Over the past week, escalating rhetoric between President Donald Trump and North Korea has made Americans increasingly concerned about what the future holds. After Trump promised "retaliation with fire and fury unlike any the world has seen before," North Korea responded that its military was "examining the operational plan" to strike areas around Guam with medium-to-long-range strategic ballistic missiles, according to state-run news agency KCNA.
Today, North Korea said that leader Kim Jong Un was briefed on his military's plans to launch missiles into waters near Guam as part of an effort to create "enveloping fire" near the U.S. military hub in the Pacific.
The comments, while typically belligerent, are significant because they appeared to signal a path to defuse a deepening crisis with Washington over a weapons program that is seen as having the ability to be able to send a nuclear missile to the U.S. mainland.
During an inspection of the army's Strategic Forces, Kim praised the military for drawing up a "close and careful plan" and said he would watch the "foolish and stupid conduct of the Yankees" a little more before deciding whether to give an order for the missile test, the North's official Korean Central News Agency said.
Kim said North Korea will conduct the planned missile launches if the "Yankees persist in their extremely dangerous reckless actions on the Korean Peninsula and its vicinity" and that the United States should "think reasonably and judge property" to avoid shame, the news agency said.
Lobbing missiles toward Guam would be a deeply provocative act from the U.S. perspective. U.S. Defense Secretary Jim Mattis said the United Sates would take out any such missile seen to be heading for American soil and declared any such North Korean attack could lead to war.
Kim's comments, however, with their conditional tone, seemed to hold out the possibility that friction could ease if the United States made some sort of gesture that Pyongyang considered a move to back away from previous "extremely dangerous reckless actions." The United States and South Korea plan next week, however, to start annual defensive military drills that the North claims are preparation for invasion.

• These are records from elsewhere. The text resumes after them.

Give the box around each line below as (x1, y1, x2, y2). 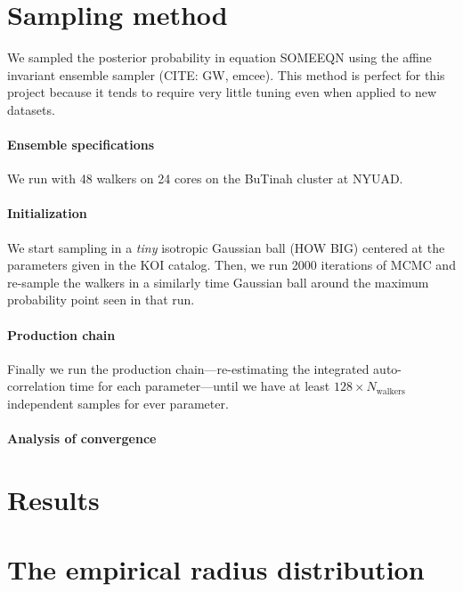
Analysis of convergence (7, 429, 157, 448)
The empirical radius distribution (7, 551, 425, 588)
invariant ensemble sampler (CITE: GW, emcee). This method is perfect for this (7, 65, 445, 84)
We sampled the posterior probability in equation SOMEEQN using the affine (7, 48, 432, 67)
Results (7, 482, 100, 518)
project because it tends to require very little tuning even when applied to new (7, 83, 437, 101)
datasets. (7, 100, 55, 118)
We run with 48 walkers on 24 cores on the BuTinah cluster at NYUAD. (7, 169, 403, 188)

On Monday, Marine Corps Gen. Joseph Dunford held a series of meetings with senior South Korean military and political officials and the local media. He also made comments that appeared to be an attempt to ease anxiety over tit-for-tat threats between President Donald Trump and North Korea while also showing a willingness to back up Trump's warnings if need be.
Dunford, the chairman of the Joint Chiefs of Staff, said the United States wants to peacefully resolve tensions with North Korea. But Washington is also ready to use the "full range" of its military capabilities in case of provocation, Dunford said.
Dunford is visiting South Korea, Japan and China after a week in which Trump declared the U.S. military "locked and loaded" and said he was ready to unleash "fire and fury" if North Korea continued to threaten the United States.
The Korean People's Army's Strategic Forces said last week that it would finalize by mid-August a plan to fire four intermediate ballistic missiles near Guam, which is about 3,200 kilometers (2,000 miles) from Pyongyang, and send it to Kim for his approval.
The North Korean plans to fire near Guam are based on the Hwasong-12, a new intermediate range missile the country successfully flight-tested for the first time in May. The liquid-fuel missile is designed to be fired from road mobile launchers and has been previously described by North Korea as built for attacking Alaska and Hawaii.
The North followed the May launch with two flight tests of its Hwasong-14 ICBM last month. Analysts said that a wide swath of the continental United States, including Los Angeles and Chicago, could be within reach of those missiles, once perfected.
The latest Korea Central News Agency report said Kim ordered his military to be prepared to launch the missiles toward Guam at any time. If the "planned fire of power demonstration" is carried out because of U.S. recklessness, Kim said it will be "the most delightful historic moment when the Hwasong artillerymen will wring the windpipes of the Yankees and point daggers at their necks," the news agency reported.
North Korea is angry about new United Nations sanctions over its expanding nuclear weapons and missile program and annual military drills between Washington and Seoul beginning later this month that Pyongyang condemns as invasion rehearsals.
Kim said that the United States must "make a proper option first and show it through action, as it committed provocations after introducing huge nuclear strategic equipment into the vicinity of the peninsula" and that it "should stop at once arrogant provocations" against North Korea, the Korean Central News Agency said.
Trump has declared the U.S. military "locked and loaded" and said he was ready to unleash "fire and fury" if North Korea continued to threaten the United States.
South Korean President Moon on Monday called for a peaceful solution to the nuclear standoff, saying that "there must not be another war on the Korean Peninsula," according to his office.
In a meeting with top aides at the presidential Blue House, Moon said South Korea would work to safeguard peace on the peninsula in cooperation with the United States and other countries. Moon said North Korea must stop issuing menacing statements and provocations.